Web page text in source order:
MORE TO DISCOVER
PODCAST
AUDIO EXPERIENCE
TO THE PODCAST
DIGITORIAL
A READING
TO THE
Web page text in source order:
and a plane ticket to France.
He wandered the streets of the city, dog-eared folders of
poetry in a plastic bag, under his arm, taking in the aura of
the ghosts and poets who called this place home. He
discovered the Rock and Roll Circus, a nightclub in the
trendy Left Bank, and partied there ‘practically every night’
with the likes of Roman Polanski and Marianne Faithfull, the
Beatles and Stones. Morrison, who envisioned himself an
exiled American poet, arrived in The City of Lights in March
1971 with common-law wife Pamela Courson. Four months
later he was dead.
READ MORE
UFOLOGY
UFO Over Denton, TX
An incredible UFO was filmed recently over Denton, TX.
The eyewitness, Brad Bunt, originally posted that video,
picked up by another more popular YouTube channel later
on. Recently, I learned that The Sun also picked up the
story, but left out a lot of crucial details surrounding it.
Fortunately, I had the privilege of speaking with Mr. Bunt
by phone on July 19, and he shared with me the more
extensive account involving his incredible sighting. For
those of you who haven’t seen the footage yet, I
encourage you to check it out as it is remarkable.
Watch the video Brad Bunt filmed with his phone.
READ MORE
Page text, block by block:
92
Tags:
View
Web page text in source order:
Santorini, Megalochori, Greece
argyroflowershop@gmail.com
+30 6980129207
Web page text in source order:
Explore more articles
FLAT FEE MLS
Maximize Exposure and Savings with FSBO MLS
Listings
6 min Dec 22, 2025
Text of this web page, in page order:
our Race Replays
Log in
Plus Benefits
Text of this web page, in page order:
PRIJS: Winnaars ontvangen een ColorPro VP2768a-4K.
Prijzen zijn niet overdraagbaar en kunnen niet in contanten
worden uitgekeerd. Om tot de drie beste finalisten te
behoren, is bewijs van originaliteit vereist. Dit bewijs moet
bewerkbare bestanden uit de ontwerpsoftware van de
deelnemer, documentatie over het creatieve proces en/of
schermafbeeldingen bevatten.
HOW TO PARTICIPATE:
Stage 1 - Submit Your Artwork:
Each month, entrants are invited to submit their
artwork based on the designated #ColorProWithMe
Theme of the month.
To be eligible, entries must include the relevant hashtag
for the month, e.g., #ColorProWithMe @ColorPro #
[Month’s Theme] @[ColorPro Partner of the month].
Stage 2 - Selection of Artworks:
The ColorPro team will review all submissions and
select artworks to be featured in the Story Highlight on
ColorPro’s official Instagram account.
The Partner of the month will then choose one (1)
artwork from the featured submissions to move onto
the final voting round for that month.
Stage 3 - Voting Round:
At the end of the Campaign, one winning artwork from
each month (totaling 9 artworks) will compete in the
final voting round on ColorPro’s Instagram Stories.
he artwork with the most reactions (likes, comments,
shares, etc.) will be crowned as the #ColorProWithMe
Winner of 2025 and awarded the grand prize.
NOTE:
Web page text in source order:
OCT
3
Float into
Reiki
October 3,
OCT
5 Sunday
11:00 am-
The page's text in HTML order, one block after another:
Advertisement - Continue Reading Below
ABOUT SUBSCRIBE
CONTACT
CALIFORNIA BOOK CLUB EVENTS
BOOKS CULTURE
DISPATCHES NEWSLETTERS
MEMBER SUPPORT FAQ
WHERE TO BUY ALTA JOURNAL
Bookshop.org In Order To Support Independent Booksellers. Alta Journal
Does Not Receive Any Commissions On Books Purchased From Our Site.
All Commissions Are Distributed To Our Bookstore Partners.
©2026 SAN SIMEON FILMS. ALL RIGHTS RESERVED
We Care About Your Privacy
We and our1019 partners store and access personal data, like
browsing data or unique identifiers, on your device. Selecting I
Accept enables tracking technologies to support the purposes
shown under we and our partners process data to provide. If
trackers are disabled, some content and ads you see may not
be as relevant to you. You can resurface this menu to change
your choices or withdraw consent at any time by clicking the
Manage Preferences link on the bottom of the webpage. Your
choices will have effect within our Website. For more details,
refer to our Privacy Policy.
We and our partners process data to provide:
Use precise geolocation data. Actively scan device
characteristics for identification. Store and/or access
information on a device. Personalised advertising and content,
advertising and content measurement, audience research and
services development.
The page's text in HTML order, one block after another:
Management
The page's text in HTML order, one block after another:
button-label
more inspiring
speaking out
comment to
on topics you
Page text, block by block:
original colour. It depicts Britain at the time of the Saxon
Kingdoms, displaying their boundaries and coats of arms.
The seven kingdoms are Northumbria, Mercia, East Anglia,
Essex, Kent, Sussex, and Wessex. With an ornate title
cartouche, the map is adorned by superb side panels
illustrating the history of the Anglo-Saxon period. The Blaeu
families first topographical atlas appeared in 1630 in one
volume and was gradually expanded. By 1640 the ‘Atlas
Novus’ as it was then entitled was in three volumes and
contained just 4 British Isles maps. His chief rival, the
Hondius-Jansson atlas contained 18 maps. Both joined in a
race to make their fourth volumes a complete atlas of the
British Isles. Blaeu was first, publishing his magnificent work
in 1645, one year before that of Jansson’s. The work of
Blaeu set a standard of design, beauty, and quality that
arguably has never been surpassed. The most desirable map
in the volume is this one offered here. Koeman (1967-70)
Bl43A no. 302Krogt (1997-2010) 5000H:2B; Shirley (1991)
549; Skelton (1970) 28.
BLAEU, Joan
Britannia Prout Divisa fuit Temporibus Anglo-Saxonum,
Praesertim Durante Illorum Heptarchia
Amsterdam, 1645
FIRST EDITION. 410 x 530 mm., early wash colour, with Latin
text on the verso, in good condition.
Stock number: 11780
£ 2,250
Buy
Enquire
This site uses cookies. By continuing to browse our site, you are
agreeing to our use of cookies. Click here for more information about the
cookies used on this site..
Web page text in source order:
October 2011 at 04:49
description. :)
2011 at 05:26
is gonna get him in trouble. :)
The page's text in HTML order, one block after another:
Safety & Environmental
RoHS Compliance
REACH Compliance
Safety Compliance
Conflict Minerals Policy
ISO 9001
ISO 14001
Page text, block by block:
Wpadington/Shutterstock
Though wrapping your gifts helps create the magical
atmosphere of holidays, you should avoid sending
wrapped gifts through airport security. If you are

------------------------------------------------------------

ACTIVITY: In the listing above, find the line containing "This site uses" and the line containing "is gonna get him in trouble. :)". Output them and every line between, exactly, and nothing else.

OUTPUT FOR THIS EXERCISE:
This site uses cookies. By continuing to browse our site, you are
agreeing to our use of cookies. Click here for more information about the
cookies used on this site..
Web page text in source order:
October 2011 at 04:49
description. :)
2011 at 05:26
is gonna get him in trouble. :)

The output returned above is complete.